BEGIN DATA RECORDS

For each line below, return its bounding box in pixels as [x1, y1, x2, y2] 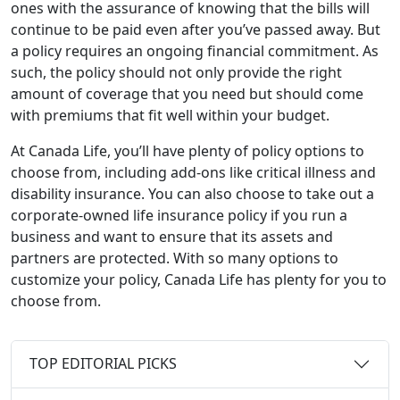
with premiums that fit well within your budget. [11, 104, 333, 125]
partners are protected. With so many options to [11, 247, 338, 268]
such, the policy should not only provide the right [11, 62, 342, 82]
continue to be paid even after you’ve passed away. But [11, 19, 380, 39]
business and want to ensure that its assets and [11, 226, 333, 246]
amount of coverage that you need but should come [11, 83, 363, 104]
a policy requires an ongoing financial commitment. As [11, 40, 379, 61]
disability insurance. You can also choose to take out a [11, 183, 374, 204]
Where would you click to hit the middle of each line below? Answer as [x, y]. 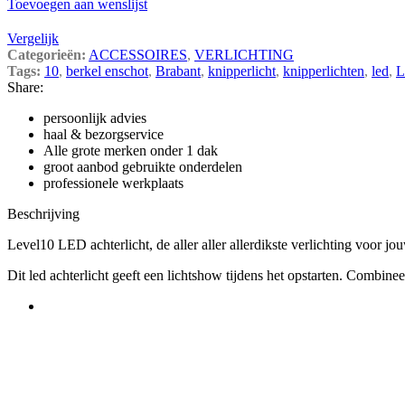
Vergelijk [33, 38]
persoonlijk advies [95, 118]
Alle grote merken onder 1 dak [131, 150]
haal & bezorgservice [104, 134]
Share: [25, 87]
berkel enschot [107, 71]
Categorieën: [47, 54]
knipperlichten [324, 71]
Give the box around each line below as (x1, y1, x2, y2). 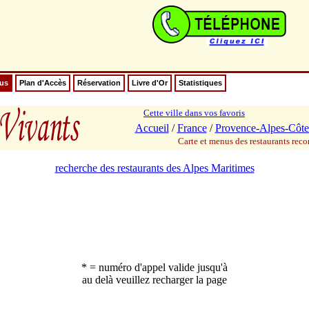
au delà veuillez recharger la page (82, 274, 227, 286)
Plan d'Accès (19, 79, 66, 87)
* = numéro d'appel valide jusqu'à (81, 261, 228, 273)
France (177, 122, 207, 134)
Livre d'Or (132, 79, 168, 87)
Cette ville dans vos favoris (143, 108, 245, 118)
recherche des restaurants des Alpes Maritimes (54, 162, 255, 174)
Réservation (77, 79, 121, 87)
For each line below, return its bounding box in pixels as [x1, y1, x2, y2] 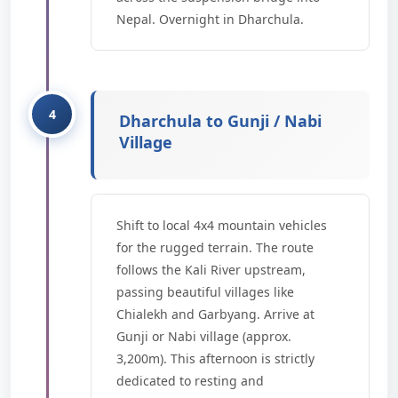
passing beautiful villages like [116, 283, 294, 300]
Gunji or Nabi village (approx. [116, 328, 291, 345]
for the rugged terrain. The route [116, 239, 314, 256]
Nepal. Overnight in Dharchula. [116, 11, 304, 28]
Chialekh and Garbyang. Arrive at [116, 306, 314, 322]
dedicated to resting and [116, 372, 264, 389]
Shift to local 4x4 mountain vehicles [116, 217, 327, 234]
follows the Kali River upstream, [116, 261, 306, 278]
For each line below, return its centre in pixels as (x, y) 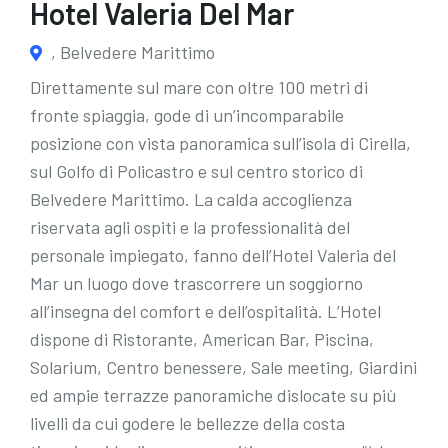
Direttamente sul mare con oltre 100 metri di (199, 87)
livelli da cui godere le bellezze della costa (187, 423)
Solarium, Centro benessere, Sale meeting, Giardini (223, 367)
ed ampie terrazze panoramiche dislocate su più (213, 395)
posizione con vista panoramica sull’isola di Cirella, (220, 143)
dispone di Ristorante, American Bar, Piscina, (202, 339)
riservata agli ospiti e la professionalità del (190, 227)
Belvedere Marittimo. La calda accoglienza (191, 199)
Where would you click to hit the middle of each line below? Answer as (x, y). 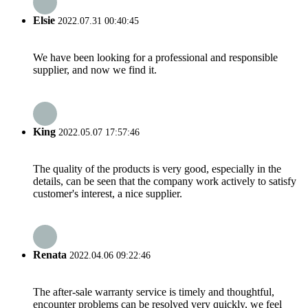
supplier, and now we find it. (95, 70)
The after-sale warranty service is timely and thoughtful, (154, 292)
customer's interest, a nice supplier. (108, 193)
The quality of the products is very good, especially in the (157, 168)
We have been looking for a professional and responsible (155, 58)
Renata (50, 255)
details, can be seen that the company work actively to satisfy (165, 181)
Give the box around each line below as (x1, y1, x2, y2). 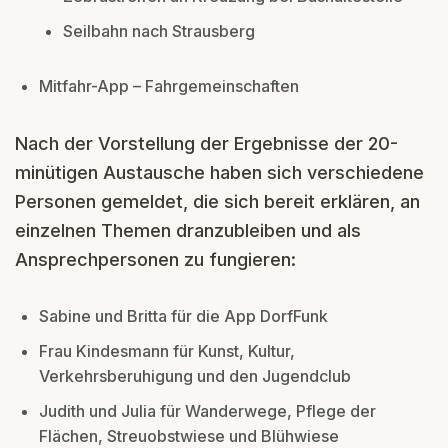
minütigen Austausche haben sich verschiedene (15, 161, 424, 183)
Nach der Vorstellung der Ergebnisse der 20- (15, 132, 398, 154)
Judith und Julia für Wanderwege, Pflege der (39, 400, 376, 421)
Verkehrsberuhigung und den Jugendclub (39, 365, 351, 386)
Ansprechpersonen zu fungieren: (15, 248, 301, 270)
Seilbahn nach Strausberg (63, 20, 255, 41)
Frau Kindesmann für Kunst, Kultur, (39, 340, 295, 361)
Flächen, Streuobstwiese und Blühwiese (39, 425, 339, 446)
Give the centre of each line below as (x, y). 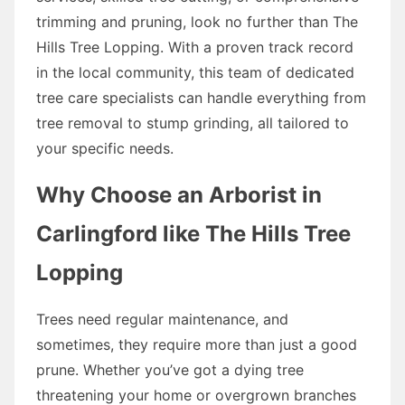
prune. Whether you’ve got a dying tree (170, 369)
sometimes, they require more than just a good (197, 344)
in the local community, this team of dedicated (195, 72)
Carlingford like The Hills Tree (193, 233)
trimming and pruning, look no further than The (197, 21)
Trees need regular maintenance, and (162, 319)
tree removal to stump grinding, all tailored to (193, 122)
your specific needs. (105, 148)
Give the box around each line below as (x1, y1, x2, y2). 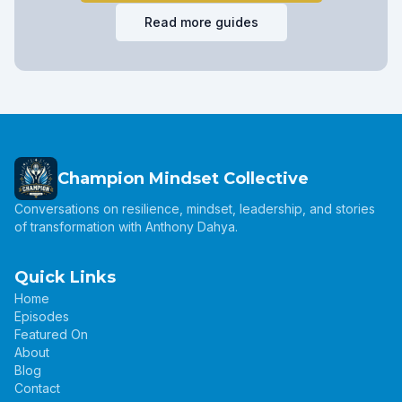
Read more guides (144, 14, 258, 30)
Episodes (14, 309, 69, 324)
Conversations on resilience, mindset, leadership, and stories (14, 201, 375, 216)
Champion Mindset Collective (57, 169, 309, 188)
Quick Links (14, 267, 116, 287)
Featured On (14, 327, 88, 342)
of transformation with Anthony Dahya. (14, 219, 238, 234)
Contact (14, 380, 60, 396)
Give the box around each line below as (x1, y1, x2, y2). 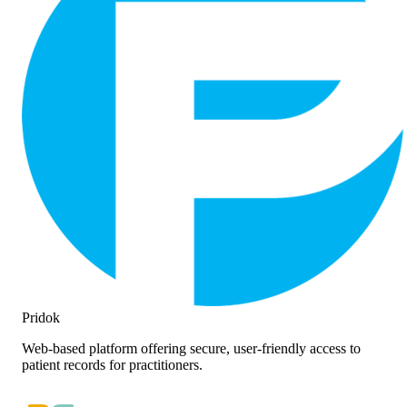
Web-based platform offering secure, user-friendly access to (22, 340, 361, 356)
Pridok (22, 309, 60, 325)
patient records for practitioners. (22, 356, 203, 372)

END DATA RECORDS

### AIM OF THE EXERCISE
Copy the entries above exactly, but only the stretch from the line containing "such, the policy" through the line containing "dispone di Ristorante, American". Keep both end lines; drop the pictures.

### ANSWER SECTION
such, the policy should not only provide the right [11, 62, 342, 82]
continue to be paid even after you’ve passed away. But [11, 19, 380, 39]
business and want to ensure that its assets and [11, 226, 333, 246]
amount of coverage that you need but should come [11, 83, 363, 104]
a policy requires an ongoing financial commitment. As [11, 40, 379, 61]
disability insurance. You can also choose to take out a [11, 183, 374, 204]
Where would you click to hit the middle of each line below? Answer as [x, y]. 
Vergelijk [33, 38]
persoonlijk advies [95, 118]
Alle grote merken onder 1 dak [131, 150]
haal & bezorgservice [104, 134]
Share: [25, 87]
berkel enschot [107, 71]
Categorieën: [47, 54]
knipperlichten [324, 71]
Give the box around each line below as (x1, y1, x2, y2). 
au delà veuillez recharger la page (82, 274, 227, 286)
Plan d'Accès (19, 79, 66, 87)
* = numéro d'appel valide jusqu'à (81, 261, 228, 273)
France (177, 122, 207, 134)
Livre d'Or (132, 79, 168, 87)
Cette ville dans vos favoris (143, 108, 245, 118)
recherche des restaurants des Alpes Maritimes (54, 162, 255, 174)
Réservation (77, 79, 121, 87)
For each line below, return its bounding box in pixels as [x1, y1, x2, y2] 
passing beautiful villages like [116, 283, 294, 300]
Gunji or Nabi village (approx. [116, 328, 291, 345]
for the rugged terrain. The route [116, 239, 314, 256]
Nepal. Overnight in Dharchula. [116, 11, 304, 28]
Chialekh and Garbyang. Arrive at [116, 306, 314, 322]
dedicated to resting and [116, 372, 264, 389]
Shift to local 4x4 mountain vehicles [116, 217, 327, 234]
follows the Kali River upstream, [116, 261, 306, 278]
For each line below, return its centre in pixels as (x, y) 
Direttamente sul mare con oltre 100 metri di (199, 87)
livelli da cui godere le bellezze della costa (187, 423)
Solarium, Centro benessere, Sale meeting, Giardini (223, 367)
ed ampie terrazze panoramiche dislocate su più (213, 395)
posizione con vista panoramica sull’isola di Cirella, (220, 143)
dispone di Ristorante, American Bar, Piscina, (202, 339)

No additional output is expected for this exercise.